--- About this task ---
From the listing below, retype exactly the line holding "meantime, there will", the line holding "place worldwide in", and the lines between them; skip everything else.

--- Record extracts ---
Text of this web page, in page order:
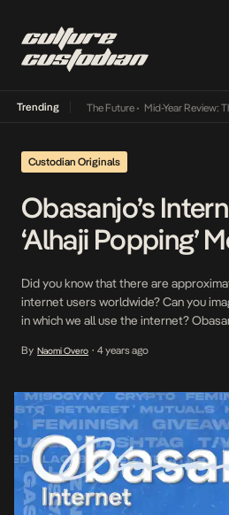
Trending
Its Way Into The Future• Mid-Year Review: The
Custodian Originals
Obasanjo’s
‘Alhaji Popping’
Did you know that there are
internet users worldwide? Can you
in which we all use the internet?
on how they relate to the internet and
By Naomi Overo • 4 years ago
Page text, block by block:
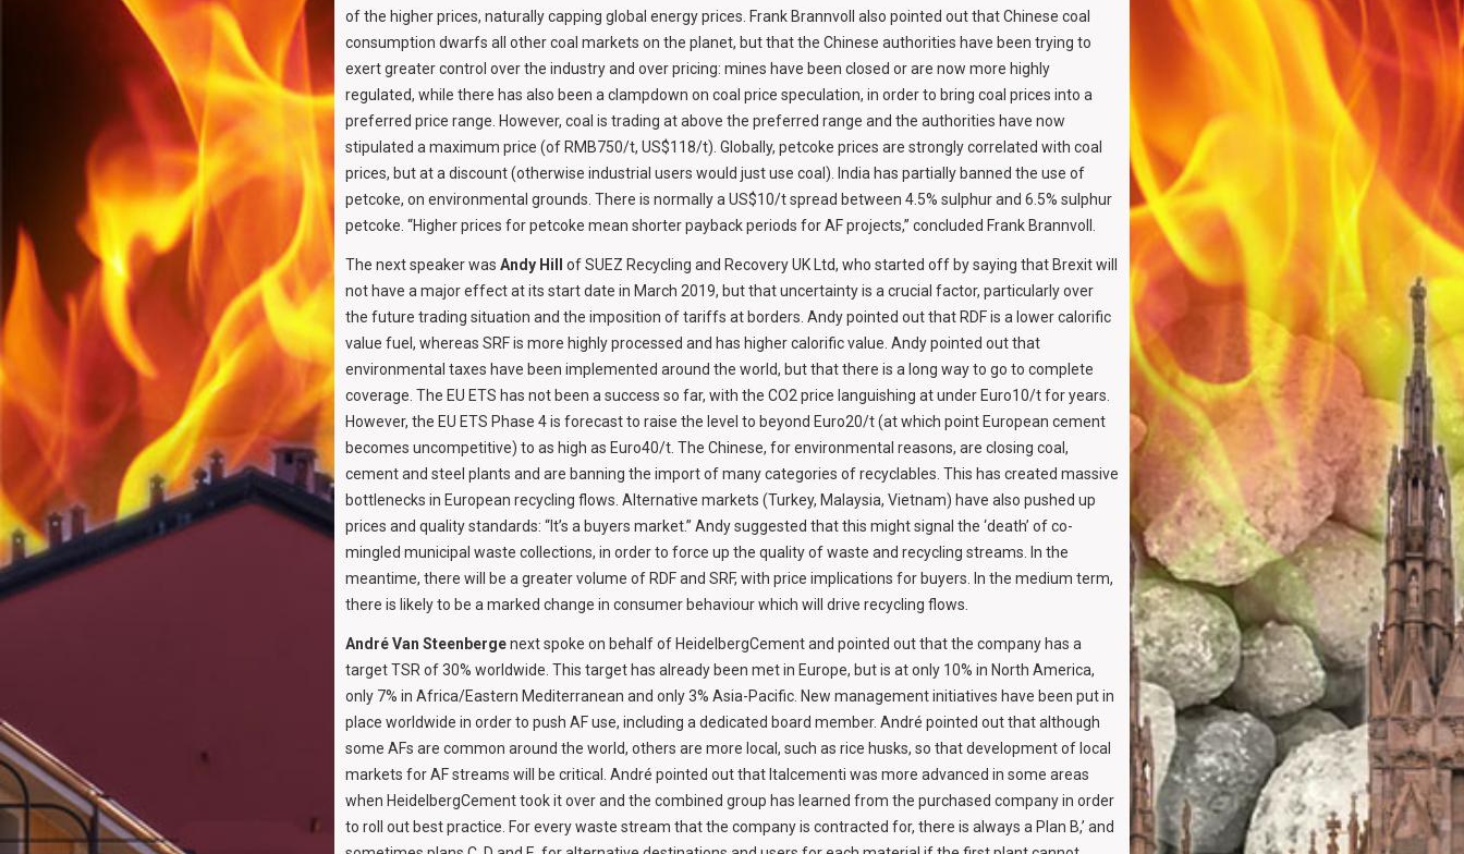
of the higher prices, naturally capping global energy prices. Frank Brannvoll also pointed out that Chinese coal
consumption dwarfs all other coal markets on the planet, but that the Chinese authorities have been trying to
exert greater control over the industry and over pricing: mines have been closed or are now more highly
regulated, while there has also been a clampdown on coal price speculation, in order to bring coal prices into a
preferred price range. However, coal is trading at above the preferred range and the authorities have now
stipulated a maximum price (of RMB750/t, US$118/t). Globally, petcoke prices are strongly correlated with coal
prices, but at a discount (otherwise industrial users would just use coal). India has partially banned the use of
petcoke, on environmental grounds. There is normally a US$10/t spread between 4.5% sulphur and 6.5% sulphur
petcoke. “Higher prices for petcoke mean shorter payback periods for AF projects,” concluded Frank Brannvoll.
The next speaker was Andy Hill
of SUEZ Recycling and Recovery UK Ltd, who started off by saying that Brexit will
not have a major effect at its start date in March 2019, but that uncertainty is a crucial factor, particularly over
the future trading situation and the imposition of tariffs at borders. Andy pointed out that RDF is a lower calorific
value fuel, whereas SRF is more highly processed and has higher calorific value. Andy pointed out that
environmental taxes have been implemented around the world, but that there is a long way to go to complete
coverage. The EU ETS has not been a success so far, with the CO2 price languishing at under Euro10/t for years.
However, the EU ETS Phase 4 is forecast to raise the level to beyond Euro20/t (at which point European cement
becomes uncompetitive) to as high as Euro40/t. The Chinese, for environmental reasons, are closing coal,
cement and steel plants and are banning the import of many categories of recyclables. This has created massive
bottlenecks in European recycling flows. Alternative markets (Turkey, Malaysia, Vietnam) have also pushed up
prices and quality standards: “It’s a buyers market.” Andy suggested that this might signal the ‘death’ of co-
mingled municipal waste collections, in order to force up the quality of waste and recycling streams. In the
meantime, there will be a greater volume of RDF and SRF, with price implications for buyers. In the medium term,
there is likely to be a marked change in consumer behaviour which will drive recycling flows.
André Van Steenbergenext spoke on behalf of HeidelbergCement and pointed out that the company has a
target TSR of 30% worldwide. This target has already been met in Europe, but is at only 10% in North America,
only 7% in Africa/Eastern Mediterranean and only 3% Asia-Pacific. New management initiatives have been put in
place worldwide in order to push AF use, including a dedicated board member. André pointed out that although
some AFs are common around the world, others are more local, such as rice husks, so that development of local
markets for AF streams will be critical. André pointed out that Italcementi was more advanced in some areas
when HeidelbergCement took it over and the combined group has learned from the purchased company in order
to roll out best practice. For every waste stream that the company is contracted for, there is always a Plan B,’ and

--- Result of the task ---
meantime, there will be a greater volume of RDF and SRF, with price implications for buyers. In the medium term,
there is likely to be a marked change in consumer behaviour which will drive recycling flows.
André Van Steenbergenext spoke on behalf of HeidelbergCement and pointed out that the company has a
target TSR of 30% worldwide. This target has already been met in Europe, but is at only 10% in North America,
only 7% in Africa/Eastern Mediterranean and only 3% Asia-Pacific. New management initiatives have been put in
place worldwide in order to push AF use, including a dedicated board member. André pointed out that although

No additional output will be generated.